For my own information, last evening I bolted 4 different long stabilizers with no weights on them to a rigid fixture the same way they'd be screwed into a riser, then I zeroed a dial indicator on the end of them before adding 12oz to each. They all flexed/drooped when the weight was added but the "stiffest" deflected only about 1/16" less than the "weakest" Not surprisingly, the Easton A/C/E rod was the stiffest conventional stabilizer and the cheap Axiom was the weakest, but honestly if someone tried to flex them in their hands while blindfolded, I doubt they could have identified the "stiffest" from the "weakest". The stiffest of the group was not a conventional stabilizer, it was an older Specialty Super Stick that uses 4 thin carbon rods, and it's the only one that I never liked... lol


----------



## Longlost (Jan 26, 2015)

whiz-Oz said:


> The thing is, stiffness is a property that can be measured in a number of ways. And if you know anything about linearity of forces, it doesn't take much to extrapolate how much force can hang off the end of this stick with minimal bend.
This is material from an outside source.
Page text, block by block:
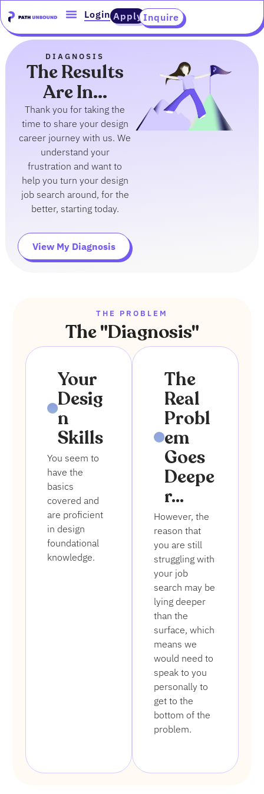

Why not just measure it the right way? the way it will be used? 



whiz-Oz said:


> you'd be best adopting professional archer attitudes rather than promoting the beginners search for the magic bow or piece of kit.


I'm just saying why I bought the stabiliser I did. Nothing to do with magic, the design makes sense and that is pleasing and adds to my confidence.


----------



## jim p (Oct 29, 2003)

I just wanted to mention that you can get some tungsten carbide weights that are denser than gold and use them for stabilizer weights. I think the cost will be around $300 for a nice set of weights. That is a great deal when compared to the cost of gold. I went with lead flashing which is not quite as dense but costs a lot less.


----------



## Longlost (Jan 26, 2015)

jim p said:


> I just wanted to mention that you can get some tungsten carbide weights that are denser than gold and use them for stabilizer weights. I think the cost will be around $300 for a nice set of weights. That is a great deal when compared to the cost of gold. I went with lead flashing which is not quite as dense but costs a lot less.


what benefit is there over a normal steel weight?


----------



## nestly (Apr 19, 2015)

Longlost said:


> what benefit is there over a normal steel weight?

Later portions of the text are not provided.